Removing a semantic type - 7.1

Talend Data Stewardship User Guide

Version
7.1
Language
English (United States)
Product
Talend Big Data
Talend Big Data Platform
Talend Data Fabric
Talend Data Integration
Talend Data Management Platform
Talend Data Services Platform
Talend ESB
Talend MDM Platform
Talend Real-Time Big Data Platform
Module
Talend Data Stewardship
Content
Administration and Monitoring > Managing users
Data Governance > Assigning tasks
Data Governance > Managing campaigns
Data Governance > Managing data models
Data Quality and Preparation > Handling tasks
Data Quality and Preparation > Managing semantic types

You can delete a semantic type in Talend Dictionary Service to remove it from the list of recognized data types in Talend Data Stewardship.

You can delete both predefined semantic types as well as predefined standard types.

The variety of semantic types that are present by default in Talend Data Stewardship can be troublesome in certain situations. For example, a five-digit number can be interpreted as a American ZIP code, but also as a French or German one since they share the same format.

Let's say that you are working in an American company, and you only have to deal with data coming from American clients, including ZIP codes. You would prefer to keep only the American ZIP code in the list of recognized semantic types.

Using Talend Dictionary Service, you will simply remove the other semantic types that match the five-digit format and only leave US_POSTAL_CODE. The change will then be ported instantly in Talend Data Stewardship, and you will always from now on validate a ZIP code column against the semantic type US_POSTAL_CODE.

Procedure

  1. Open a command prompt window.
  2. Use the cd command, go to the <Dictionary_Service_Path>/command-line folder.
  3. To display the names of the existing semantic types and see which ones to remove, execute the following command: according to your operating system:
    • category_manager.bat -l -type REGEX for Windows.
    • ./category_manager.sh -l -type REGEX for Linux.
    You are prompted for your Talend Administration Center credentials. The command is executed after you enter a valid login and password.

    The list of semantic types based on regular expressions is displayed. You can identify the name of the ones you want to remove, FR_POSTAL_CODE or DE_POSTAL_CODE among others.
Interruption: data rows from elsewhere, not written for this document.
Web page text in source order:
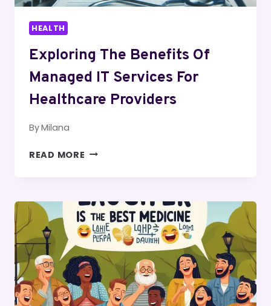
HEALTH
Exploring The Benefits Of
Managed IT Services For
Healthcare Providers
ByMilana
READ MORE EXPLORING
MANAGED
IT
SERVICES
FOR
HEALTHCARE
PROVIDERS
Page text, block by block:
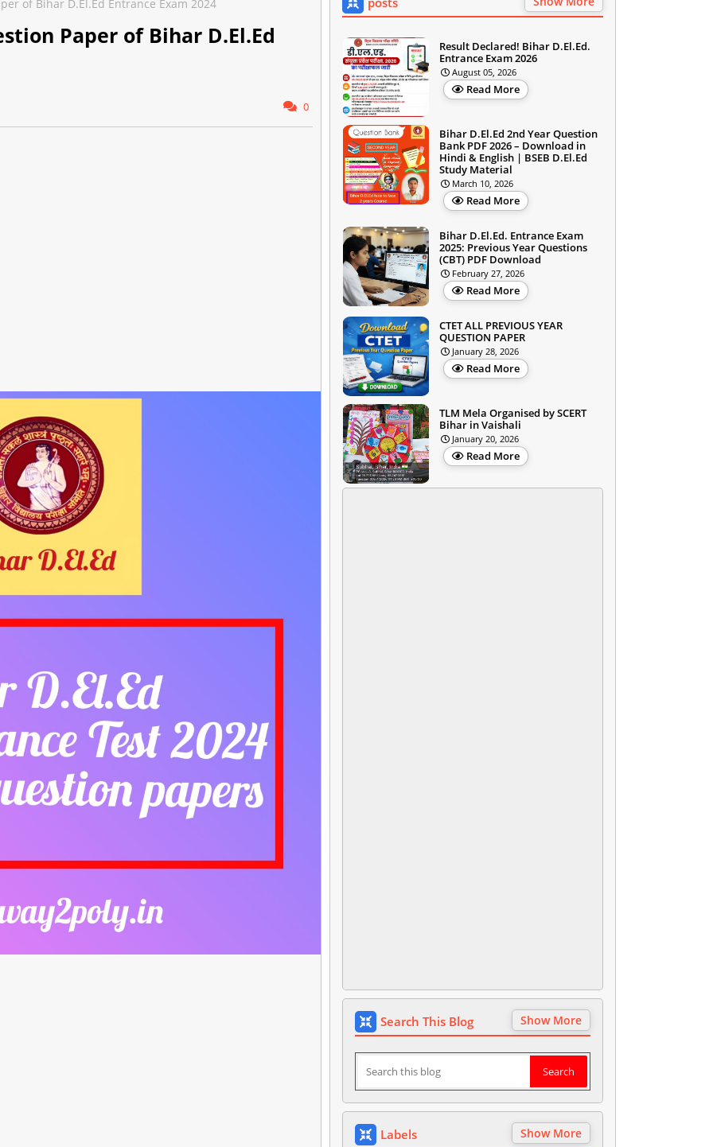
of Bihar D.El.Ed Entrance Exam 2024
Paper of Bihar D.El.Ed
0
Result Declared! Bihar D.El.Ed.
Entrance Exam 2026
August 05, 2026
Read More
Bihar D.El.Ed 2nd Year Question
Bank PDF 2026 – Download in
Hindi & English | BSEB D.El.Ed
Study Material
March 10, 2026
Read More
Bihar D.El.Ed. Entrance Exam
2025: Previous Year Questions
(CBT) PDF Download
February 27, 2026
Read More
CTET ALL PREVIOUS YEAR
QUESTION PAPER
January 28, 2026
Read More
TLM Mela Organised by SCERT
Bihar in Vaishali
January 20, 2026
Read More
Search This Blog Show More
Labels Show More
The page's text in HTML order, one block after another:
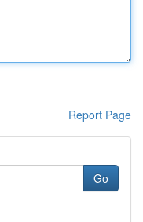
Report Page
Go

  4. To remove the French postal codes semantic type, execute the following command according to your operating system:
    • category_manager.bat -d -name FR_POSTAL_CODE for Windows.
    • ./category_manager.sh -d -name FR_POSTAL_CODE for Linux.
    The FR_POSTAL_CODE has been removed from the list of recognized semantic types and you can not associate five-digit numbers with French ZIP codes anymore when creating data models in Talend Data Stewardship.
  5. Repeat this operation to remove the other semantic types that match five-digit numbers:
    • DE_POSTAL_CODE
    • FR_INSEE_CODE
    When you delete a semantic type which is already used on a column in a data model attached to a campaing, the semantic type of the column is automatically set to text. This means data which could display as invalid with the initial semantic type may look as valid with the text semantic type.

Results

You have deleted all the semantic types compatibles with five-digit numbers but one. From now on, when adding new data models, you can set only US_POSTAL_CODE as the semantic type for columns with Zip code data.

To display a list of all the available commands in Talend Dictionary Service, go to <Dictionary_Service_Path>/command-line and enter the following command according to your operating system:
  • category_manager.bat -h command for Windows.
  • ./category_manager.sh -h for Linux.